> [TASK OBJECTIVE]
Repeat the data word for word and skip the pictures.

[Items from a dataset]
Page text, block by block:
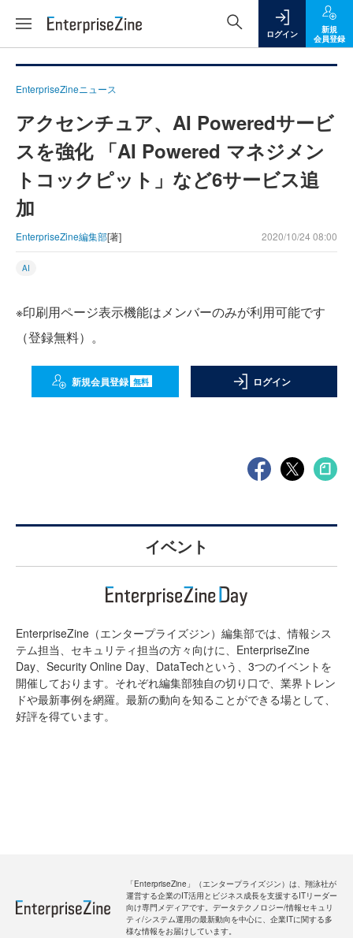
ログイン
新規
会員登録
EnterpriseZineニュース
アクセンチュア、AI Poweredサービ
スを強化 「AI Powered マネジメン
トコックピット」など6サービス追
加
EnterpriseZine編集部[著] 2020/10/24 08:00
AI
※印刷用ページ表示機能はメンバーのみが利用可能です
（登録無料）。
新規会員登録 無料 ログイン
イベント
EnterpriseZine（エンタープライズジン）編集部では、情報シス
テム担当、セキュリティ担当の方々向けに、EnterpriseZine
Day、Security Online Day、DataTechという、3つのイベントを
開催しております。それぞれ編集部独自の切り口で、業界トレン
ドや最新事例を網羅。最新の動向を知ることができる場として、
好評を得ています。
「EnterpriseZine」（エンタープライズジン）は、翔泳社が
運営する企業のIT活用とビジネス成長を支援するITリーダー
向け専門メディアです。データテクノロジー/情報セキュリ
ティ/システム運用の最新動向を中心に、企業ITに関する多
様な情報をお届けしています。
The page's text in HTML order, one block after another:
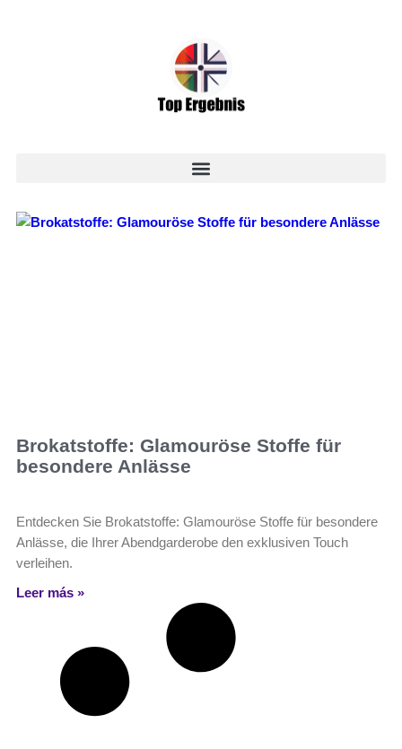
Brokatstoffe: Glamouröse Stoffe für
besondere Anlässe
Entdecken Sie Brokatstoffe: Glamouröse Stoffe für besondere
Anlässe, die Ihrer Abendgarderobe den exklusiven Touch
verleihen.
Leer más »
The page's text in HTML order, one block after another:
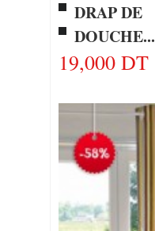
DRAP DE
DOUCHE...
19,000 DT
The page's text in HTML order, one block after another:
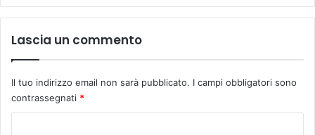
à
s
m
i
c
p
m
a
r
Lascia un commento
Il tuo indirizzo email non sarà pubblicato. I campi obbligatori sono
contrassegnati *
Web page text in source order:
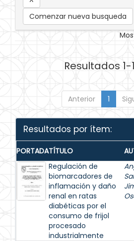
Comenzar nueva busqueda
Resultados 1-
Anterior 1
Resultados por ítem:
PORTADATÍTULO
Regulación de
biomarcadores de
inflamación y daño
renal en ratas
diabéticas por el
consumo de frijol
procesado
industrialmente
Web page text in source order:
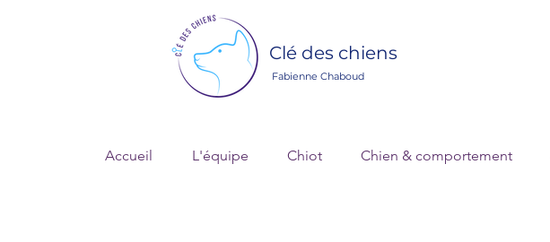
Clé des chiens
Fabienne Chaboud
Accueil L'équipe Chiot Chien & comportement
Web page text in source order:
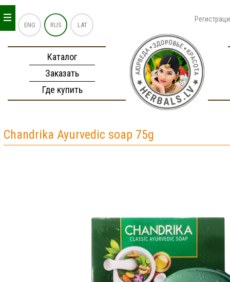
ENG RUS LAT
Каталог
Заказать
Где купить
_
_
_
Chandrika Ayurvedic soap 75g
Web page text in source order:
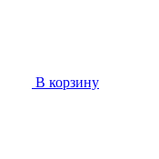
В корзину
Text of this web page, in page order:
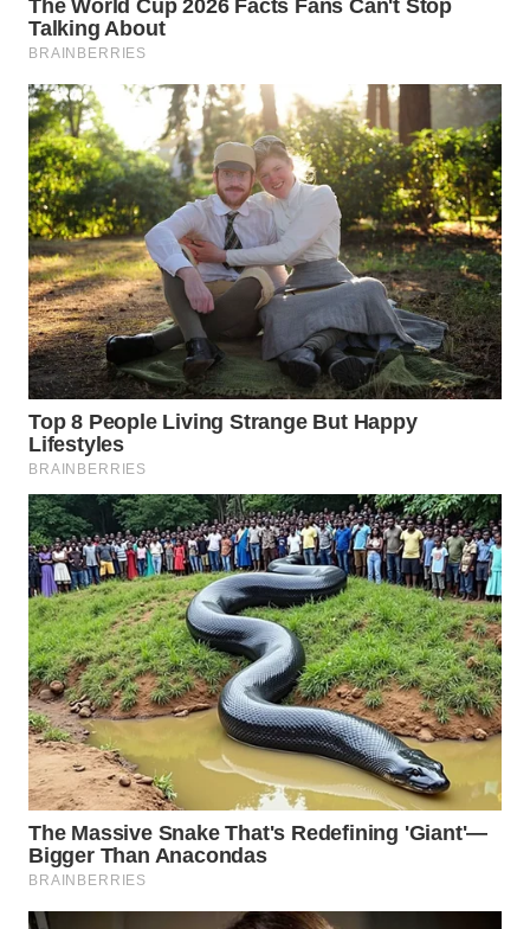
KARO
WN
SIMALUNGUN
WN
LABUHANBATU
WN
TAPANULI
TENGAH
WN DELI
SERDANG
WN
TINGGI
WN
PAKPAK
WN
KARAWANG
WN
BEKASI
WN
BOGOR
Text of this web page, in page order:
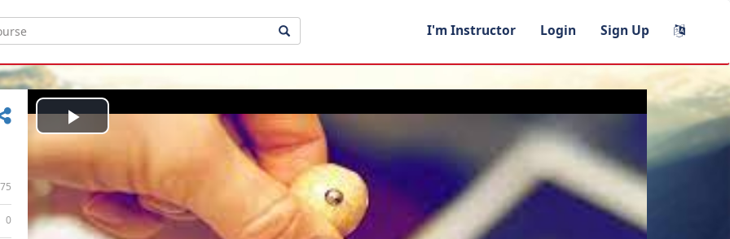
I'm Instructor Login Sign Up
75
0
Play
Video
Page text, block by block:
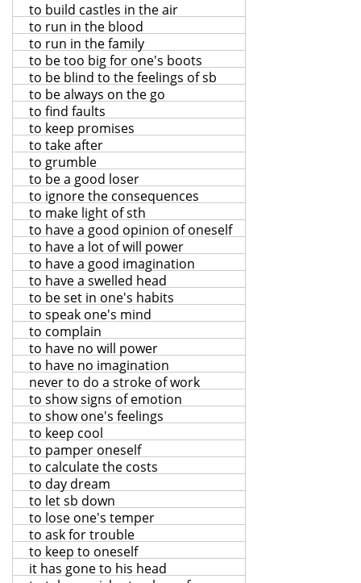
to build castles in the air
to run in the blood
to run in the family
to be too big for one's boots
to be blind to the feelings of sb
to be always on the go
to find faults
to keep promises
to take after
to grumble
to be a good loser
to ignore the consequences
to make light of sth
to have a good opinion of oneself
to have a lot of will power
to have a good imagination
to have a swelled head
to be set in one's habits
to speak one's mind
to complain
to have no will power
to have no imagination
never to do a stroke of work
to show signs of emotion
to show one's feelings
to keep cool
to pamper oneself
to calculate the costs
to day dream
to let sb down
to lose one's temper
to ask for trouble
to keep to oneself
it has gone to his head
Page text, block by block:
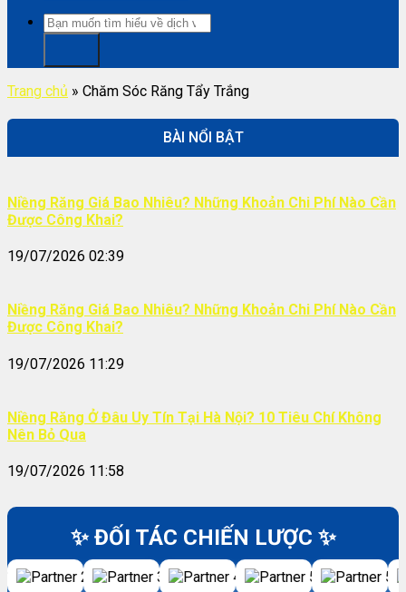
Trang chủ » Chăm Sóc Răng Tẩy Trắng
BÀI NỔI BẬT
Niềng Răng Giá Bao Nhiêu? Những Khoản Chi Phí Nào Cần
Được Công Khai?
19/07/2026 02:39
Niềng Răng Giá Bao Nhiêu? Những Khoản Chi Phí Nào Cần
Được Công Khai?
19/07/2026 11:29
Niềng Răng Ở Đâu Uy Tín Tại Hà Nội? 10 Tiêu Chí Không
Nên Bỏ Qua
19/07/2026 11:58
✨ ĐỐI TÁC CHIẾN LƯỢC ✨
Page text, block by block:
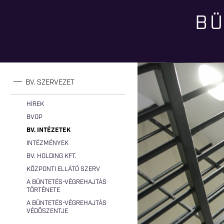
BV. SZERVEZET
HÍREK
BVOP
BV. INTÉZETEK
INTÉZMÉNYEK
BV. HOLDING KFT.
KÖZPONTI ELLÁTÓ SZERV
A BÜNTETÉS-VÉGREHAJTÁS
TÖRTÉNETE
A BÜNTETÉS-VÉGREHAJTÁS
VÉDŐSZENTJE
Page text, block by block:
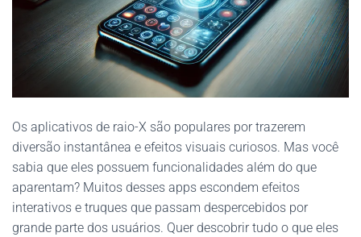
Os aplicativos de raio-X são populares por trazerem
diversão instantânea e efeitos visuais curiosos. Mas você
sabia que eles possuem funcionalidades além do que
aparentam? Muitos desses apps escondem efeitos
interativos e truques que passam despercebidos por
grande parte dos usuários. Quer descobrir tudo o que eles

> [ANSWER SECTION]
Page text, block by block:
ログイン
新規
会員登録
EnterpriseZineニュース
アクセンチュア、AI Poweredサービ
スを強化 「AI Powered マネジメン
トコックピット」など6サービス追
加
EnterpriseZine編集部[著] 2020/10/24 08:00
AI
※印刷用ページ表示機能はメンバーのみが利用可能です
（登録無料）。
新規会員登録 無料 ログイン
イベント
EnterpriseZine（エンタープライズジン）編集部では、情報シス
テム担当、セキュリティ担当の方々向けに、EnterpriseZine
Day、Security Online Day、DataTechという、3つのイベントを
開催しております。それぞれ編集部独自の切り口で、業界トレン
ドや最新事例を網羅。最新の動向を知ることができる場として、
好評を得ています。
「EnterpriseZine」（エンタープライズジン）は、翔泳社が
運営する企業のIT活用とビジネス成長を支援するITリーダー
向け専門メディアです。データテクノロジー/情報セキュリ
ティ/システム運用の最新動向を中心に、企業ITに関する多
様な情報をお届けしています。
The page's text in HTML order, one block after another:
Brokatstoffe: Glamouröse Stoffe für
besondere Anlässe
Entdecken Sie Brokatstoffe: Glamouröse Stoffe für besondere
Anlässe, die Ihrer Abendgarderobe den exklusiven Touch
verleihen.
Leer más »
The page's text in HTML order, one block after another:
DRAP DE
DOUCHE...
19,000 DT
The page's text in HTML order, one block after another:
à
s
m
i
c
p
m
a
r
Lascia un commento
Il tuo indirizzo email non sarà pubblicato. I campi obbligatori sono
contrassegnati *
Web page text in source order:
Comenzar nueva busqueda
Resultados 1-
Anterior 1
Resultados por ítem:
PORTADATÍTULO
Regulación de
biomarcadores de
inflamación y daño
renal en ratas
diabéticas por el
consumo de frijol
procesado
industrialmente
Web page text in source order:
Clé des chiens
Fabienne Chaboud
Accueil L'équipe Chiot Chien & comportement
Web page text in source order:
ENG RUS LAT
Каталог
Заказать
Где купить
_
_
_
Chandrika Ayurvedic soap 75g
Web page text in source order:
В корзину
Text of this web page, in page order:
KARO
WN
SIMALUNGUN
WN
LABUHANBATU
WN
TAPANULI
TENGAH
WN DELI
SERDANG
WN
TINGGI
WN
PAKPAK
WN
KARAWANG
WN
BEKASI
WN
BOGOR
Text of this web page, in page order:
I'm Instructor Login Sign Up
75
0
Play
Video
Page text, block by block:
to build castles in the air
to run in the blood
to run in the family
to be too big for one's boots
to be blind to the feelings of sb
to be always on the go
to find faults
to keep promises
to take after
to grumble
to be a good loser
to ignore the consequences
to make light of sth
to have a good opinion of oneself
to have a lot of will power
to have a good imagination
to have a swelled head
to be set in one's habits
to speak one's mind
to complain
to have no will power
to have no imagination
never to do a stroke of work
to show signs of emotion
to show one's feelings
to keep cool
to pamper oneself
to calculate the costs
to day dream
to let sb down
to lose one's temper
to ask for trouble
to keep to oneself
it has gone to his head
Page text, block by block:
Trang chủ » Chăm Sóc Răng Tẩy Trắng
BÀI NỔI BẬT
Niềng Răng Giá Bao Nhiêu? Những Khoản Chi Phí Nào Cần
Được Công Khai?
19/07/2026 02:39
Niềng Răng Giá Bao Nhiêu? Những Khoản Chi Phí Nào Cần
Được Công Khai?
19/07/2026 11:29
Niềng Răng Ở Đâu Uy Tín Tại Hà Nội? 10 Tiêu Chí Không
Nên Bỏ Qua
19/07/2026 11:58
✨ ĐỐI TÁC CHIẾN LƯỢC ✨
Page text, block by block:
BV. SZERVEZET
HÍREK
BVOP
BV. INTÉZETEK
INTÉZMÉNYEK
BV. HOLDING KFT.
KÖZPONTI ELLÁTÓ SZERV
A BÜNTETÉS-VÉGREHAJTÁS
TÖRTÉNETE
A BÜNTETÉS-VÉGREHAJTÁS
VÉDŐSZENTJE
Page text, block by block:
Os aplicativos de raio-X são populares por trazerem
diversão instantânea e efeitos visuais curiosos. Mas você
sabia que eles possuem funcionalidades além do que
aparentam? Muitos desses apps escondem efeitos
interativos e truques que passam despercebidos por
grande parte dos usuários. Quer descobrir tudo o que eles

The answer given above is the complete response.